The drawbacks of the client-server model are that security is more difficult to ensure in a distributed system than it is in a centralized one, that data distributed across servers needs to be kept consistent, and that the failure of one server can render a large client-server system unavailable. If a server fails, none of its clients can use the services of the failed server unless the system is designed to be fault-tolerant.
Applications such as flight-reservations systems and real-time market data feeds must be fault-tolerant. This means that important services remain available in spite of the failure of part of the computer systems on which the servers are running. This is known as “high availability”. Also, it is required that no information is lost or corrupted when a failure occurs. This is known as “consistency”. For high availability, critical servers can be replicated, which means that they are provided redundantly on multiple computers. To ensure consistent modifications of database records stored on multiple servers, transaction monitoring programs can be installed. These monitoring programs manage client requests across multiple servers and ensure that all servers receiving such requests are left in a consistent state, in spite of failures.

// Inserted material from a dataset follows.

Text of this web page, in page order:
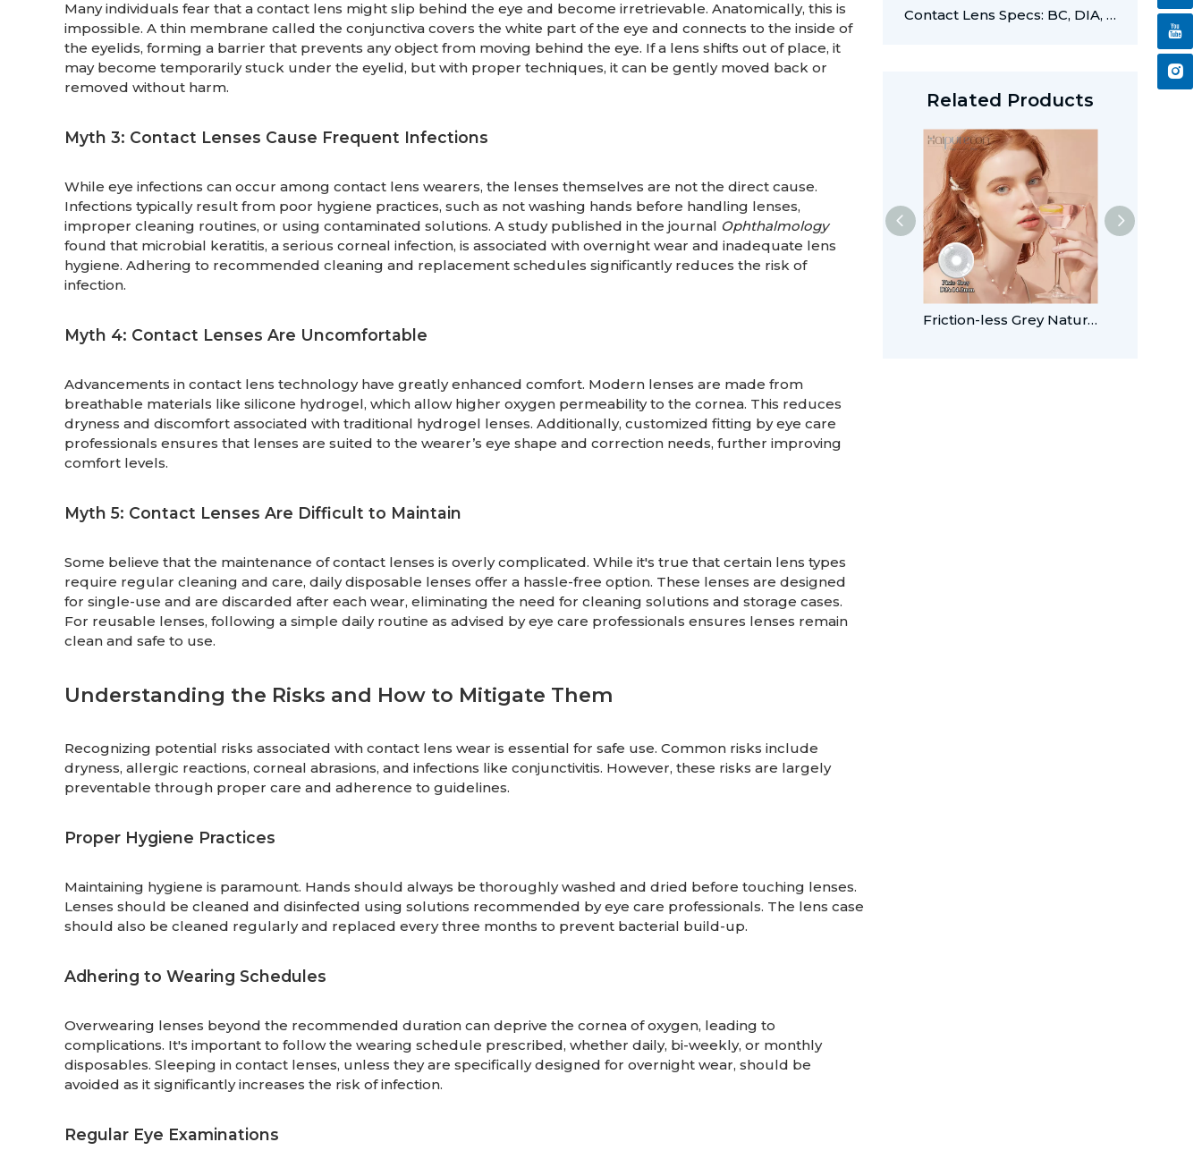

Many types of businesses require ways to protect against the interruption of their activities which may occur due to events such as fires, natural disasters, or simply the failure of servers which hold business-critical data. As data and information can be a company's most important asset, it is vital that systems are in place which enable a business to carry on its activities such that the loss of income during system downtime is minimized, and to prevent dissatisfied customers from taking their business elsewhere.
As businesses extend their activities across time zones, and increase their hours of business through the use of Internet-based applications, they are seeing their downtime windows shrink. End-users and customers, weaned on 24-hour automatic teller machines (ATMs) and payment card authorization systems, expect the new generation of networked applications to have high availability, or “100% uptime”. Just as importantly, 100% uptime requires that recovery from failures in a client-server system is almost instantaneous.
Many computer vendors have addressed the problem of providing high availability by building computer systems with redundant hardware. For example, Stratus Technologies has produced a system with three central processing units (the computational and control units of a computer). In this instance the central processing units (CPUs) are tightly coupled such that every instruction executed on the system is executed on all three CPUs in parallel. The results of each instruction are compared, and if one of the CPUs produces a result that is different from the other two, that CPU having the different result is declared as being “down” or not functioning. Whilst this type of system protects a computer system against hardware failures, it does not protect the system against failures in the software. If the software crashes on one CPU, it will also crash on the other CPUs.
CPU crashes are often caused by transient errors, i.e. errors that only occur in a unique combination of events. Such a combination could comprise an interrupt from a disk device driver arriving at the same time as a page fault occurs in memory and the buffer in the computer operating system being full. One can protect against these types of CPU crashes by implementing loosely coupled architectures where the same operating system is installed on a number of computers, but there is no coupling between the two and thus the memory content of the computers is different.
Marathon Technologies and Tandem Computers (now part of Compaq) have both produced fault-tolerant computer systems that implement loosely coupled architectures.
The Tandem architecture is based on a combination of redundant hardware and a proprietary operating system. The disadvantage of this is that program applications have to be specially designed to run on the Tandem system. Whereas any Microsoft Windows™ based applications are able to run on the Marathon computer architecture, the architecture requires proprietary hardware and thus off-the-shelf computers cannot be employed.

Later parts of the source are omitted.